The use of a cleavable crosslinking reagent to identify neighboring proteins in the 30-S ribosomal subunit of Escherichia coli.

作者信息

Peretz H, Towbin H, Elson D

出版信息

Eur J Biochem. 1976 Mar 16;63(1):83-92. doi: 10.1111/j.1432-1033.1976.tb10210.x.

Abstract

A cleavable bifunctional reagent, dimethyl 3,3'-dithiobispropionimidate, has been used to crosslink proteins that occupy neighboring positions in the 30-S ribosomal subunit of Escherichia coli.

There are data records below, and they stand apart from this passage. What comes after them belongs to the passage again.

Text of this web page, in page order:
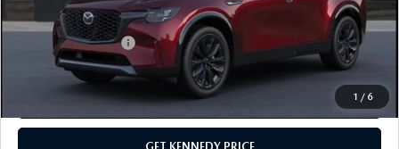
1 / 6
Your Kennedy Price
$55,495
Add. Mazda Offers: $3,500
CLICK TO CALL
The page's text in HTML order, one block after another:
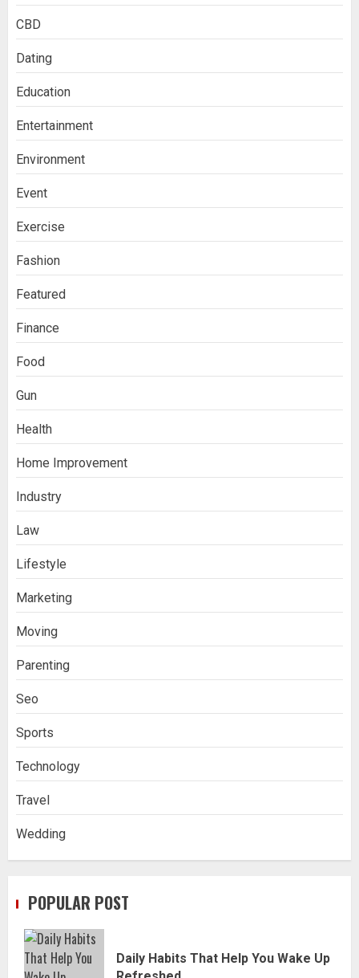
CBD
Dating
Education
Entertainment
Environment
Event
Exercise
Fashion
Featured
Finance
Food
Gun
Health
Home Improvement
Industry
Law
Lifestyle
Marketing
Moving
Parenting
Seo
Sports
Technology
Travel
Wedding
POPULAR POST
Daily Habits That Help You Wake Up
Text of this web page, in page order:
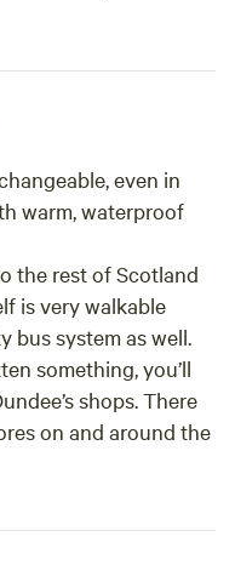
even in
warm, waterproof
the rest of Scotland
is very walkable
bus system as well.
something, you’ll
shops. There
on and around the
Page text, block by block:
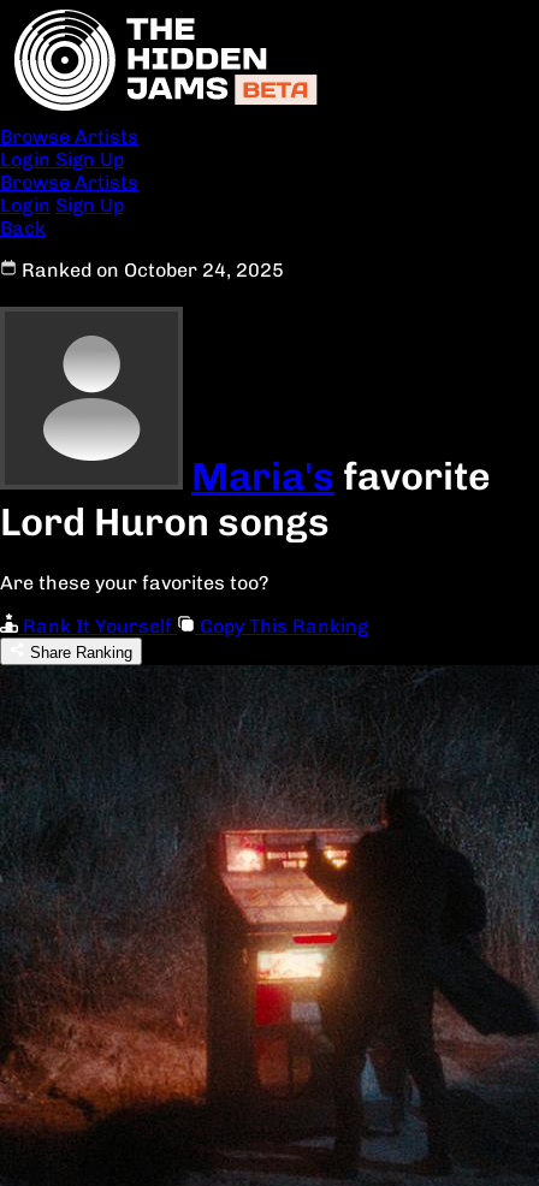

The crosslinked proteins were identified, fully or partly, by their positions in two two-dimensional gel electrophoretic systems, one diagonal and the other quasi-diagonal, in which the complexes were cleaved after the first-dimensional run. It was found to be necessary to block the protein sulfhydryl groups in order to prevent artifactual disulfide crosslinking after extraction of the protein from ribosome. Eleven crosslinked complexes were detected. Four were fully identified: the triplet S4-S5-S8, and the pairs S2-S3, S4-S5, and S5-S8. In five others one component was identified unambiguously. No additional complexes were seen when the longer homologous butyro and capro reagents were used.

摘要

一种可裂解的双功能试剂,3,3'-二硫代双丙酰亚胺二甲酯,已被用于交联在大肠杆菌30-S核糖体亚基中占据相邻位置的蛋白质。通过交联蛋白质在两种二维凝胶电泳系统中的位置,对其进行了全部或部分鉴定,一种是对角线系统,另一种是准对角线系统,其中复合物在一维电泳后被裂解。发现有必要封闭蛋白质的巯基,以防止从核糖体中提取蛋白质后出现人为的二硫键交联。检测到11种交联复合物。其中4种已完全鉴定:三联体S4-S5-S8,以及配对S2-S3、S4-S5和S5-S8。在另外5种复合物中,明确鉴定出了其中一个组分。当使用更长的同源丁酰和己酰试剂时,未观察到其他复合物。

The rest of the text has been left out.